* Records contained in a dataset

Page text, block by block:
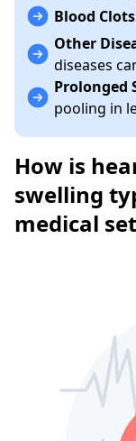
Blood
Other
diseases
Prolonged
pooling in
How is
swelling
medical
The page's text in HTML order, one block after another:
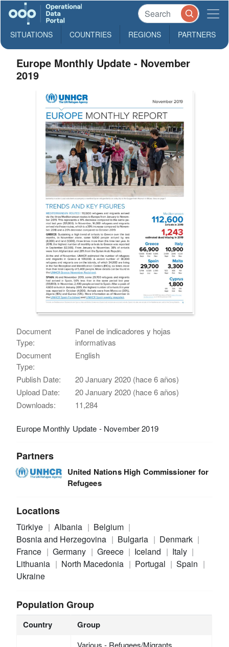
SITUATIONS COUNTRIES REGIONS PARTNERS
Europe Monthly Update - November
2019
Document
Type:
Panel de indicadores y hojas
informativas
Document
Type:
English
Publish Date:
20 January 2020 (hace 6 años)
Upload Date:
20 January 2020 (hace 6 años)
Downloads:
11,284
Europe Monthly Update - November 2019
Partners
United Nations High Commissioner for
Refugees
Locations
Türkiye Albania
Belgium
Bosnia and Herzegovina
Bulgaria
Denmark
France
Germany Greece Iceland
Italy
Lithuania
North Macedonia Portugal
Spain
Ukraine
Population Group
Country Group
Various - Refugees/Migrants
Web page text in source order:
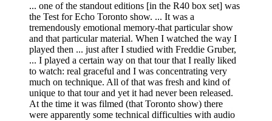
... one of the standout editions [in the R40 box set] was
the Test for Echo Toronto show. ... It was a
tremendously emotional memory-that particular show
and that particular material. When I watched the way I
played then ... just after I studied with Freddie Gruber,
... I played a certain way on that tour that I really liked
to watch: real graceful and I was concentrating very
much on technique. All of that was fresh and kind of
unique to that tour and yet it had never been released.
At the time it was filmed (that Toronto show) there
were apparently some technical difficulties with audio
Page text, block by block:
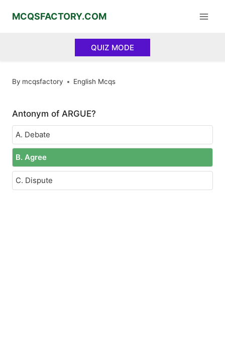
MCQSFACTORY.COM
QUIZ MODE
By mcqsfactory English Mcqs
Antonym of ARGUE?
A. Debate
B. Agree
C. Dispute
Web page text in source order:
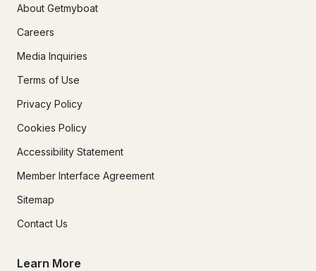
About Getmyboat
Careers
Media Inquiries
Terms of Use
Privacy Policy
Cookies Policy
Accessibility Statement
Member Interface Agreement
Sitemap
Contact Us
Learn More
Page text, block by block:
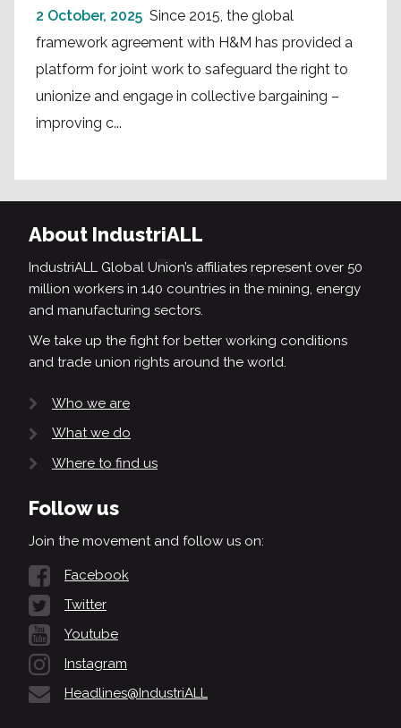
2 October, 2025 Since 2015, the global
framework agreement with H&M has provided a
platform for joint work to safeguard the right to
unionize and engage in collective bargaining –
improving c...
About IndustriALL
IndustriALL Global Union’s affiliates represent over 50
million workers in 140 countries in the mining, energy
and manufacturing sectors.
We take up the fight for better working conditions
and trade union rights around the world.
Who we are
What we do
Where to find us
Follow us
Join the movement and follow us on:
Facebook
Twitter
Youtube
Instagram
Headlines@IndustriALL
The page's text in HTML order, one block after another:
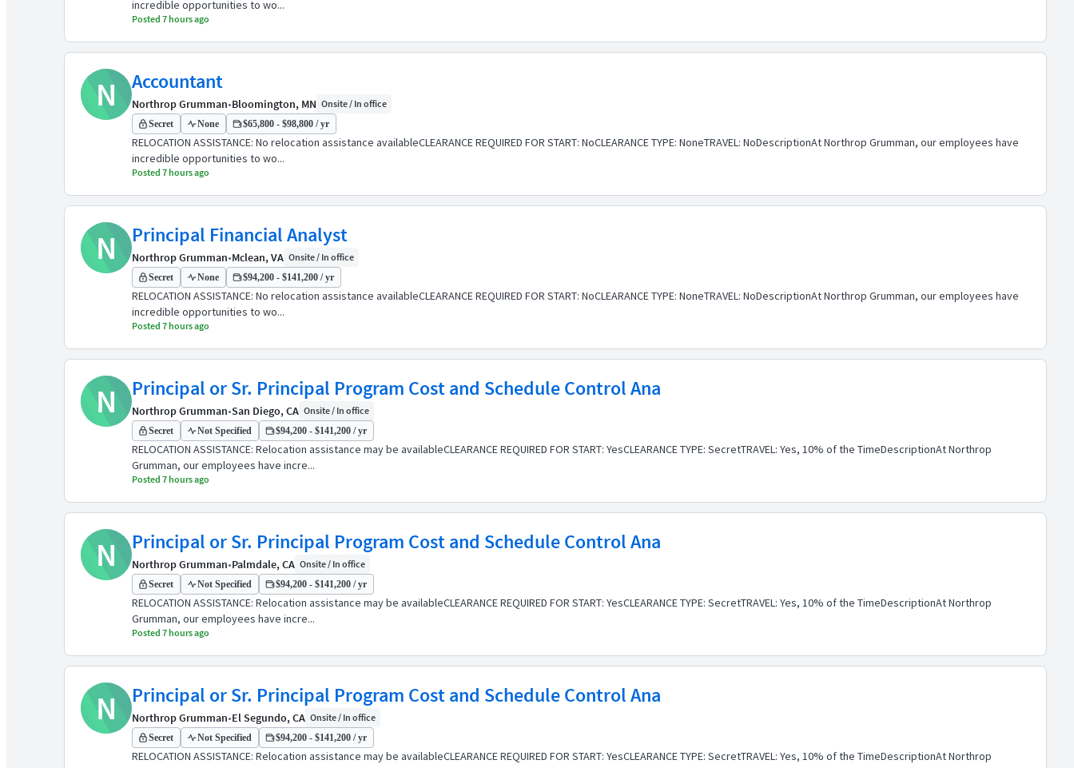
incredible opportunities to wo...
Posted 7 hours ago
N Accountant
Northrop Grumman•Bloomington, MN Onsite / In office
Secret None $65,800 - $98,800 / yr
RELOCATION ASSISTANCE: No relocation assistance availableCLEARANCE REQUIRED FOR START: NoCLEARANCE TYPE: NoneTRAVEL: NoDescriptionAt Northrop Grumman, our employees have
incredible opportunities to wo...
Posted 7 hours ago
N Principal Financial Analyst
Northrop Grumman•Mclean, VA Onsite / In office
Secret None $94,200 - $141,200 / yr
RELOCATION ASSISTANCE: No relocation assistance availableCLEARANCE REQUIRED FOR START: NoCLEARANCE TYPE: NoneTRAVEL: NoDescriptionAt Northrop Grumman, our employees have
incredible opportunities to wo...
Posted 7 hours ago
N Principal or Sr. Principal Program Cost and Schedule Control Ana
Northrop Grumman•San Diego, CA Onsite / In office
Secret Not Specified $94,200 - $141,200 / yr
RELOCATION ASSISTANCE: Relocation assistance may be availableCLEARANCE REQUIRED FOR START: YesCLEARANCE TYPE: SecretTRAVEL: Yes, 10% of the TimeDescriptionAt Northrop
Grumman, our employees have incre...
Posted 7 hours ago
N Principal or Sr. Principal Program Cost and Schedule Control Ana
Northrop Grumman•Palmdale, CA Onsite / In office
Secret Not Specified $94,200 - $141,200 / yr
RELOCATION ASSISTANCE: Relocation assistance may be availableCLEARANCE REQUIRED FOR START: YesCLEARANCE TYPE: SecretTRAVEL: Yes, 10% of the TimeDescriptionAt Northrop
Grumman, our employees have incre...
Posted 7 hours ago
N Principal or Sr. Principal Program Cost and Schedule Control Ana
Northrop Grumman•El Segundo, CA Onsite / In office
Secret Not Specified $94,200 - $141,200 / yr
RELOCATION ASSISTANCE: Relocation assistance may be availableCLEARANCE REQUIRED FOR START: YesCLEARANCE TYPE: SecretTRAVEL: Yes, 10% of the TimeDescriptionAt Northrop
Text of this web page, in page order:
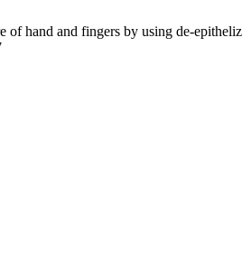
hand and fingers by using de-
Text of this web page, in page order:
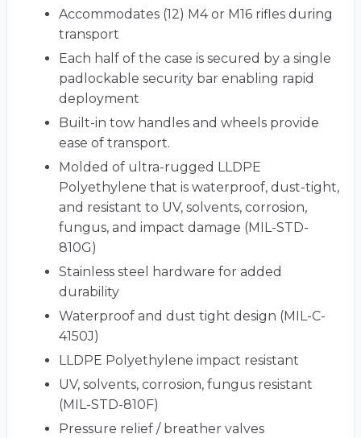
Accommodates (12) M4 or M16 rifles during
transport
Each half of the case is secured by a single
padlockable security bar enabling rapid
deployment
Built-in tow handles and wheels provide
ease of transport.
Molded of ultra-rugged LLDPE
Polyethylene that is waterproof, dust-tight,
and resistant to UV, solvents, corrosion,
fungus, and impact damage (MIL-STD-
810G)
Stainless steel hardware for added
durability
Waterproof and dust tight design (MIL-C-
4150J)
LLDPE Polyethylene impact resistant
UV, solvents, corrosion, fungus resistant
(MIL-STD-810F)
Pressure relief / breather valves
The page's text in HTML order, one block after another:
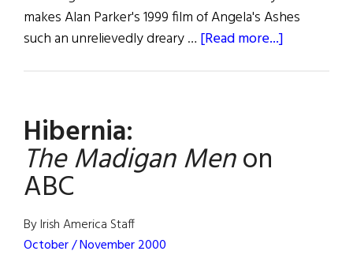
makes Alan Parker's 1999 film of Angela's Ashes
such an unrelievedly dreary … [Read more...]
Hibernia:
The Madigan Menon
ABC
By Irish America Staff
October / November 2000
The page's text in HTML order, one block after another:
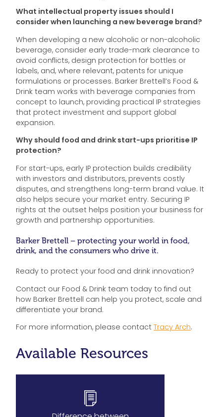
What intellectual property issues should I
consider when launching a new beverage brand?
When developing a new alcoholic or non-alcoholic
beverage, consider early trade-mark clearance to
avoid conflicts, design protection for bottles or
labels, and, where relevant, patents for unique
formulations or processes. Barker Brettell’s Food &
Drink team works with beverage companies from
concept to launch, providing practical IP strategies
that protect investment and support global
expansion.
Why should food and drink start-ups prioritise IP
protection?
For start-ups, early IP protection builds credibility
with investors and distributors, prevents costly
disputes, and strengthens long-term brand value. It
also helps secure your market entry. Securing IP
rights at the outset helps position your business for
growth and partnership opportunities.
Barker Brettell – protecting your world in food,
drink, and the consumers who drive it.
Ready to protect your food and drink innovation?
Contact our Food & Drink team today to find out
how Barker Brettell can help you protect, scale and
differentiate your brand.
For more information, please contact Tracy Arch.
Available Resources
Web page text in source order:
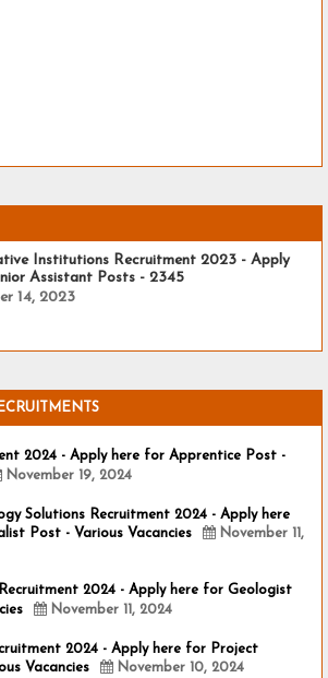
Institutions Recruitment 2023 - Apply
Assistant Posts - 2345
14, 2023
2024 - Apply here for Apprentice Post -
November 19, 2024
Solutions Recruitment 2024 - Apply here
Post - Various Vacancies
November 11,
2024 - Apply here for Geologist
November 11, 2024
2024 - Apply here for Project
Vacancies
November 10, 2024

* Task goal
Up to and including the last line of the data, copy each line exactly, starting with the line that contains "Post - Various Vacancies".

* Answer area
Post - Various Vacancies
November 11,
2024 - Apply here for Geologist
November 11, 2024
2024 - Apply here for Project
Vacancies
November 10, 2024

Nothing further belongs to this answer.